Capture learnings throughout multiple sessions
Every 5 sessions, auto-curation runs
Curation categorizes, detects duplicates, and merges similar learnings
Manual curation: /sk:learn-curate or /sk:learn-curate --dry-run

{
  "curation": {
    "auto_curate": true,
    "frequency": 5
  }
}

Ensure auto_curate is true and frequency is set.

Duplicates Not Being Merged

The similarity threshold may be too high. Adjust in .session/config.json:

{
  "curation": {
    "similarity_threshold": 0.6
  }
}

Lower values (0.5-0.6) detect more duplicates, higher values (0.7-0.8) are more conservative.

Extraction Not Finding Learnings

Session summaries: Ensure summaries have "## Challenges Encountered" or "## Learnings Captured" sections
Git commits: Use exact format: LEARNING: <your learning text>
Code comments: Use exact format: # LEARNING: <your learning text>

Learnings File Corrupted

The learnings file is at .session/tracking/learnings.json.
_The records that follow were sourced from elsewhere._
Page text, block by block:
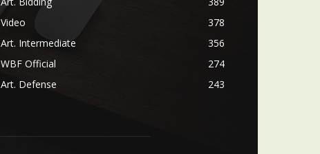
Video
378
Art. Intermediate
356
WBF Official
274
Art. Defense
243
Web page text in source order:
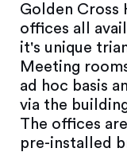
Golden Cross
offices all
it's unique
Meeting
ad hoc basis
via the
The offices
pre-installed
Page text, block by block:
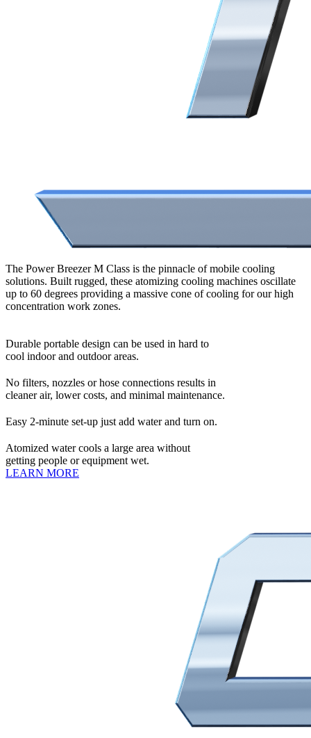
The Power Breezer M Class is the pinnacle of mobile cooling
solutions. Built rugged, these atomizing cooling machines oscillate
up to 60 degrees providing a massive cone of cooling for our high
concentration work zones.
Durable portable design can be used in hard to
cool indoor and outdoor areas.
No filters, nozzles or hose connections results in
cleaner air, lower costs, and minimal maintenance.
Easy 2-minute set-up just add water and turn on.
Atomized water cools a large area without
getting people or equipment wet.
LEARN MORE
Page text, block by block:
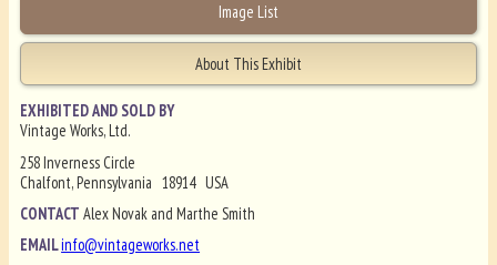
Image List
About This Exhibit
EXHIBITED AND SOLD BY
Vintage Works, Ltd.
258 Inverness Circle
Chalfont, Pennsylvania 18914 USA
CONTACTAlex Novak and Marthe Smith
EMAILinfo@vintageworks.net

If corrupted, you can reset it:

rm .session/tracking/learnings.json
sk learn-curate

This creates a fresh learnings file.

Data Storage

Learnings are stored in .session/tracking/learnings.json:

{
  "last_curated": "2025-10-13T22:30:00",
  "curator": "session_curator",
  "categories": {
    "gotchas": [
      {
        "id": "670b4de7",
        "content": "FastAPI middleware order matters for CORS",
        "timestamp": "2025-10-13T22:47:07.683518",
        "learned_in": "session_001",
        "tags": ["fastapi", "cors", "middleware"],
        "context": "Discovered while debugging CORS issues"
      }
    ],
    "architecture_patterns": [],
    "best_practices": [],
    "technical_debt": [],
    "performance_insights": [],
    "security": []
  },
  "archived": []
}

Integration with Session Workflow

The learning system is fully integrated with the session workflow:

Session Start: Load existing learnings for context
During Session: Capture learnings with /sk:learn
Session End:
- Auto-extract learnings from session summary, git commits, code comments
- Auto-curate every N sessions
- Manual learning capture
Between Sessions: Browse, search, review learnings

Command Line Interface

All learning commands are also available via CLI:

# Add a learning
sk learn-add \
  --content "Your learning here" \
  --category gotchas \
  --tags "tag1,tag2" \
  --session 5

# Show learnings
sk learn-show \
  --category gotchas \
  --tag fastapi \
  --session 5

# Search learnings
sk learn-search "CORS"

# Curate learnings
sk learn-curate
sk learn-curate --dry-run

# Statistics
sk learn-statistics

# Timeline
sk learn-timeline --sessions 10

# Report (legacy)
sk learn-report

Summary

The learning system helps you:

✅ Capture insights discovered during development
✅ Organize knowledge into 6 categories automatically
✅ Find learnings with powerful search and filtering
✅ Avoid duplicate learnings with similarity detection
✅ Extract learnings from multiple sources automatically
✅ Track learning growth over time with statistics and timeline
✅ Build an organic knowledge base that grows with your project

Start capturing learnings today with /sk:learn!